Ca2+ influx imaging and data analysis were performed as described elsewhere9,75. Briefly, islets were added on Matrigel-coated wells of 8-well chambered Labtek cover glass chamber (Nunc) and cultured for 24 h at 37 °C in the Stage V medium for attachment. They were stained with 50 µM Fluo-4 AM (ThermoFisher Scientific), a Ca2+ indicator, in KRB containing 1 mM glucose for 45 min at 37 °C. An additional 15 min of incubation in KRB containing 1 mM glucose was performed to rinse off the excess Ca2+ indicator. The aggregates were staged on an incubated stage (37 °C, 5% CO2) of Zeiss LSM 880 to obtain time-series images for Ca2+ dynamics. A sequential challenge with KRB containing (2–20 mM)–(2–20 mM)–(2–20 mM)-KCl was applied consecutively. Between the consecutive high-low (20–2 mM) glucose challenges, the aggregates were rinsed with KRB buffer containing 1 mM glucose. Fluo-4 AM intensity was recorded for 5 min for each of the incubation conditions. During the 5-min time series, a snapshot of the aggregate was captured every 17 s. For the cell-cluster level analysis, a 40 × objective was used, and for single-cell analysis, 63 ×/40 × objectives were used. Image analysis was performed with ImageJ and MATLAB (Version R2018a). A total of 126 images per aggregate, which includes 18 images per glucose treatment, were analyzed to calculate average fluorescence intensity. Individual cells of the islet organoids were also selected as region of interest (ROI) for single cell analysis. When average a.u.c at high glucose was higher than the average a.u.c at low glucose in an individual cell, the cell was considered to be responding positively. Human donor islets were used as positive controls.
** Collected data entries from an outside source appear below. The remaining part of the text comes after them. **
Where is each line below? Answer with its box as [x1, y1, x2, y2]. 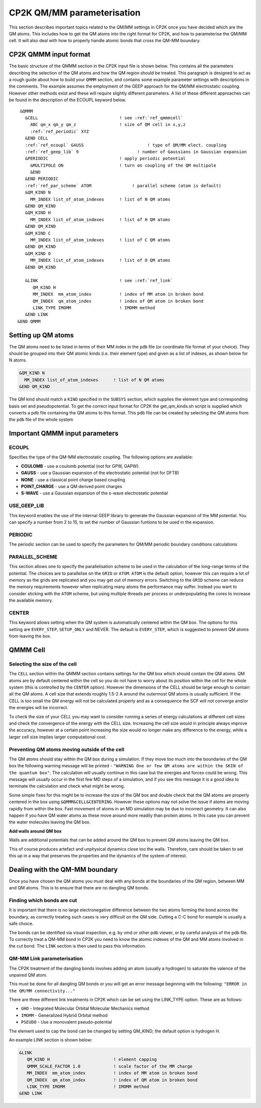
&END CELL [25, 136, 48, 141]
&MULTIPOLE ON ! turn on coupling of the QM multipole [30, 162, 217, 168]
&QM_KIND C [25, 230, 51, 236]
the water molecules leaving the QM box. [9, 819, 91, 825]
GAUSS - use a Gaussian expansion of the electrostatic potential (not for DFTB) [21, 470, 179, 476]
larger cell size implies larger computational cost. [9, 734, 107, 740]
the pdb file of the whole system [9, 417, 73, 423]
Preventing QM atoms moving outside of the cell [9, 746, 125, 753]

F-actin staining and image analysis

The islets generated were subjected to glucose challenges and the aggregates were fixed and stained following the immunostaining procedure mentioned above. The images were captured with Zeiss LSM 880. The β cells were identified by C-peptide staining and F-actin was visualized by Phalloidin Alexa 488 staining. Image analysis was carried out by line scan and radial profiling. To account for heterogeneity of F-actin within the β cell boundary, radial integrated intensity was assessed using ImageJ software which accounts for F-actin expression in circular of a β cell. The F-actin intensity along the center to edge represents intensities integrated around concentric circles within the ROI encompassing β cells.

Statistical analysis

All experimental data were presented as mean ± standard deviation (SD) of at least three times of independent experiments. Two-tailed unpaired student’s t-test was used for all statistical analyses between different groups. The differences were considered to be significant when the p-value was less than 0.05. For multiple comparisons, one-way ANOVA with Turkey’s test or two-way ANOVA with Dunnett’s test was carried out.